Exhibit 5.2
[Letterhead of Wachtell, Lipton, Rosen & Katz]
June 28, 2023
Nasdaq, Inc.
151 West 42nd Street
New York, NY 10036
Ladies and Gentlemen:
We have acted as special counsel to Nasdaq, Inc., a Delaware corporation (the “Company”), in connection with the issuance and sale by the Company of €750,000,000 aggregate principal amount of 4.500% Senior Notes due 2032 (the “Notes”). The Notes were sold pursuant to an Underwriting Agreement, dated June 22, 2023, among Goldman Sachs & Co. LLC, J.P. Morgan Securities plc and the several underwriters named therein (the “Underwriters”), and the Company. The Notes were issued pursuant to the Prospectus Supplement, dated June 22, 2023 (the “Prospectus Supplement”) and filed with the U.S. Securities and Exchange Commission (the “SEC”) on June 26, 2023, and the Prospectus, dated April 30, 2021, that forms a part of the Company’s registration statement on Form S-3 (File No. 333-255666), filed with the SEC on April 30, 2021 (the “Registration Statement”) and which automatically became effective under the Securities Act of 1933, as amended (including the rules and regulations thereunder, the “Act”), upon filing pursuant to Rule 462(e) promulgated thereunder.
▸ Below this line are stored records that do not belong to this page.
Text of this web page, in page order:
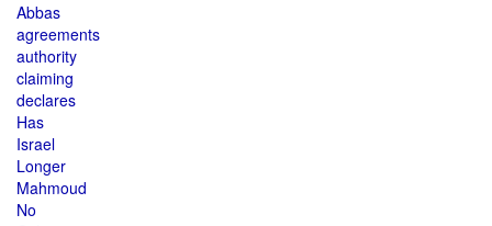
Abbas
agreements
authority
claiming
declares
Has
Israel
Longer
Mahmoud
No
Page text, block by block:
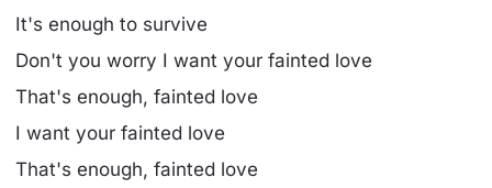
It's enough to survive
Don't you worry I want your fainted love
That's enough, fainted love
I want your fainted love
That's enough, fainted love
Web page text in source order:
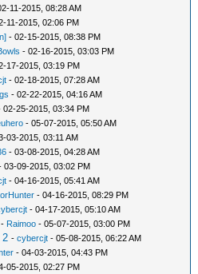
11-2015, 08:28 AM
11-2015, 02:06 PM
- 02-15-2015, 08:38 PM
- 02-16-2015, 03:03 PM
17-2015, 03:19 PM
- 02-18-2015, 07:28 AM
- 02-22-2015, 04:16 AM
02-25-2015, 03:34 PM
- 05-07-2015, 05:50 AM
03-2015, 03:11 AM
- 03-08-2015, 04:28 AM
03-09-2015, 03:02 PM
- 04-16-2015, 05:41 AM
- 04-16-2015, 08:29 PM
- 04-17-2015, 05:10 AM
- Raimoo - 05-07-2015, 03:00 PM
2 -cybercjt - 05-08-2015, 06:22 AM
- 04-03-2015, 04:43 PM
05-2015, 02:27 PM
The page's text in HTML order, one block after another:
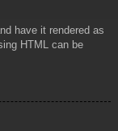
have it rendered as
HTML can be
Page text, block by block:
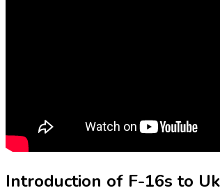
Introduction of F-16s to
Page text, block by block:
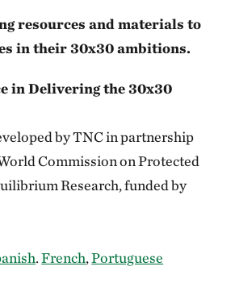
resources and materials to
in their 30x30 ambitions.
in Delivering the 30x30
by TNC in partnership
Commission on Protected
Research, funded by
.French,Portuguese
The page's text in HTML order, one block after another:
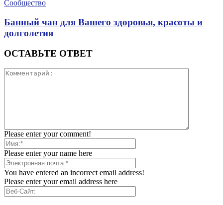
Сообщество
Банный чан для Вашего здоровья, красоты и
долголетия
ОСТАВЬТЕ ОТВЕТ
Please enter your comment!
Please enter your name here
You have entered an incorrect email address!
Please enter your email address here
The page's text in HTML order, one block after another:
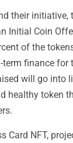
their initiative,
Initial Coin
of the
finance for
will go into
healthy token
Card NFT,
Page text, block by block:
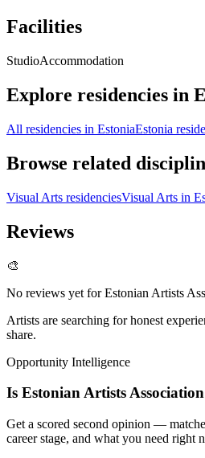
Facilities
StudioAccommodation
Explore residencies in
All residencies in EstoniaEstonia
Browse related
Visual Arts residenciesVisual Arts in
Reviews
🎨
No reviews yet forEstonian Artists
Artists are searching for honest
share.
Opportunity Intelligence
Is Estonian Artists Association
Get a scored second opinion —
career stage, and what you need right
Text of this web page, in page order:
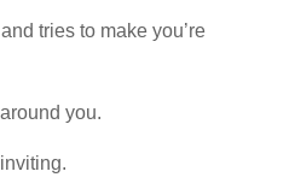
tries to make you’re
you.
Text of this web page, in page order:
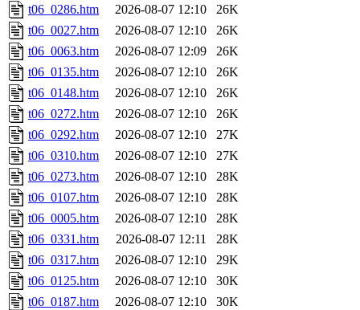
t06_0286.htm
2026-08-07 12:10
26K
t06_0027.htm
2026-08-07 12:10
26K
t06_0063.htm
2026-08-07 12:09
26K
t06_0135.htm
2026-08-07 12:10
26K
t06_0148.htm
2026-08-07 12:10
26K
t06_0272.htm
2026-08-07 12:10
26K
t06_0292.htm
2026-08-07 12:10
27K
t06_0310.htm
2026-08-07 12:10
27K
t06_0273.htm
2026-08-07 12:10
28K
t06_0107.htm
2026-08-07 12:10
28K
t06_0005.htm
2026-08-07 12:10
28K
t06_0331.htm
2026-08-07 12:11
28K
t06_0317.htm
2026-08-07 12:10
29K
t06_0125.htm
2026-08-07 12:10
30K
t06_0187.htm
2026-08-07 12:10
30K
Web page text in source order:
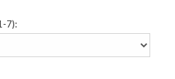
7):
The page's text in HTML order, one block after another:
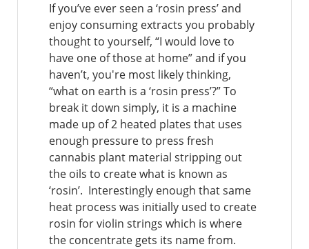
If you’ve ever seen a ‘rosin press’ and
enjoy consuming extracts you probably
thought to yourself, “I would love to
have one of those at home” and if you
haven’t, you're most likely thinking,
“what on earth is a ‘rosin press’?” To
break it down simply, it is a machine
made up of 2 heated plates that uses
enough pressure to press fresh
cannabis plant material stripping out
the oils to create what is known as
‘rosin’. Interestingly enough that same
heat process was initially used to create
rosin for violin strings which is where
the concentrate gets its name from.
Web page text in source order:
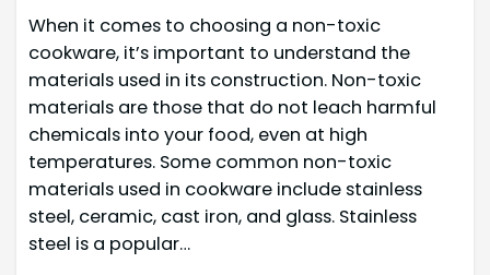
When it comes to choosing a non-toxic
cookware, it’s important to understand the
materials used in its construction. Non-toxic
materials are those that do not leach harmful
chemicals into your food, even at high
temperatures. Some common non-toxic
materials used in cookware include stainless
steel, ceramic, cast iron, and glass. Stainless
steel is a popular…
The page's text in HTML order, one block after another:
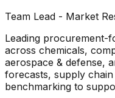
Team Lead - Market
Leading procurement-
across chemicals,
aerospace & defense,
forecasts, supply
benchmarking to
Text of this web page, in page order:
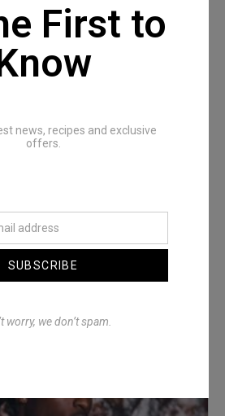
First to
news, recipes and exclusive
offers.
SUBSCRIBE
worry, we don’t spam.
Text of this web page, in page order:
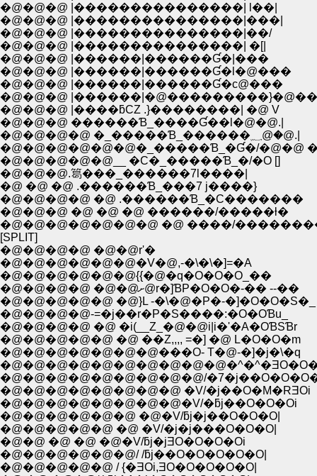
�@�@�@ |���������������| l��|
�@�@�@ |���������������|���|
�@�@�@ |���������������|��/
�@�@�@ |���������������| �[|
�@�@�@ |������|������Ɠ�|���
�@�@�@ |������|������Ɠ�l�@���
�@�@�@ |������|������Ɠ�с@���
�@�@�@
�@�@�@ |����ƃCZ .}��������| �@ V
�@�@�@ ������Ɓ_����Ɠ��l�@�@.|
�@�@�@�@ �_�����Ɓ_������؁@�@.|
�@�@�@�@�@�@�_�����Ɓ_�Ɠ�/�@�@
�@�@�@�@�@__ �C�_�����Ɓ_�/�O []
�@�@�@.䈓���_������7l����|
�@ �@ �@ .������Ɓ_���7 j����}
�@�@�@�@ �@ .������Ɓ_�C�������
�@�@�@ �@ �@ �@ ������/�����ƚ�
�@�@�@�@�@�@�@ �@ ����/
[SPLIT]
�@�@�@�@ �@�@r'�
�@�@�@�@�@�@�V�@,-�\�\�]=�A
�@�@�@�@�@�@{{�@�q�O�O�O_��
�@�@�@�@ �@�@ށ@r�]ƁP�O�O�-�� --��
�@�@�@�@�@ �@}L -�\�@�P�-�]�O�O�S�_
�@�@�@�@-=�j��r�P�S����:�O�OƁu_
�@�@�@�@ �@ �i(__Z_�@�@i|i�'�A�OƁSƁr
�@�@�@�@�@ �@ ��Z,,,, =�] �@ L�O�O�m
�@�@�@�@�@�@�@���O- T�@-�]�j�\�q
�@�@�@�@�@�@�@�@�@/
�@�@�@�@�@�@�@�@ �V/�j��O�M�RƎOi
�@�@�@�@�@�@�@�@�V/�ƃj��O�O�Oi
�@�@�@�@�@�@ �@�V/ƃj�j��O�O�O|
�@�@�@�@�@ �@ �V/�j�j���O�O�O|
�@�@ �@ �@ �@�V/ƃj�jƎO�O�O�Oi
�@�@�@�@�@�@/ /ƃj��O�O�O�O�O|
�@�@�@�@�@ / {�ƎOi,ƎO�O�O�O�O|
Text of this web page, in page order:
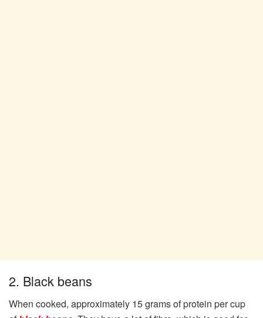
2. Black beans
When cooked, approximately 15 grams of protein per cup
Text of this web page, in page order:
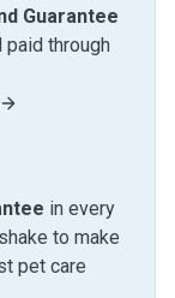
Guarantee
paid through
in every
to make
pet care
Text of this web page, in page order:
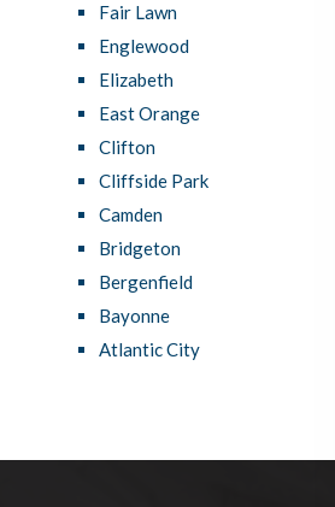
Fair Lawn
Englewood
Elizabeth
East Orange
Clifton
Cliffside Park
Camden
Bridgeton
Bergenfield
Bayonne
Atlantic City
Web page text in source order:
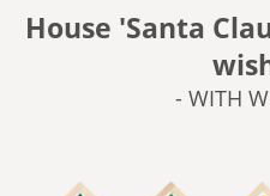
House 'Santa
- WITH
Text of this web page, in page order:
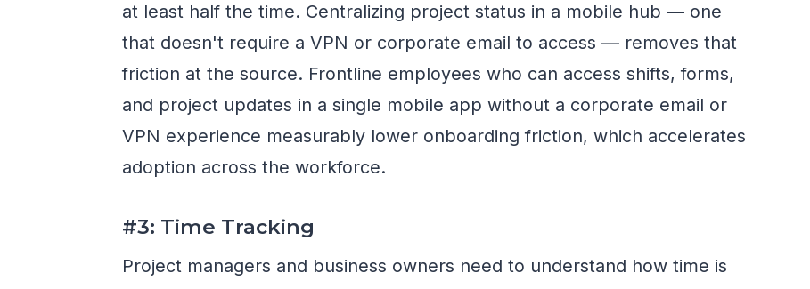
at least half the time. Centralizing project status in a mobile hub — one
that doesn't require a VPN or corporate email to access — removes that
friction at the source. Frontline employees who can access shifts, forms,
and project updates in a single mobile app without a corporate email or
VPN experience measurably lower onboarding friction, which accelerates
adoption across the workforce.
#3: Time Tracking
Project managers and business owners need to understand how time is

The Notes were issued under the Indenture, dated as of June 7, 2013 (the “Base Indenture”), between the Company and Wells Fargo Bank, National Association, as trustee (“Wells Fargo”), as supplemented by the Nineteenth Supplemental Indenture (the “Supplemental Indenture” and, together with the Base Indenture, the “Indentures”), dated June 28, 2023, by and between the Company and Computershare Trust Company, N.A (in its capacity as successor trustee to Wells Fargo, the “Trustee”). The Supplemental Indenture, which includes the form of the Notes, is filed as an exhibit to the Company’s Current Report on Form 8-K dated the date hereof (the “Form 8-K”).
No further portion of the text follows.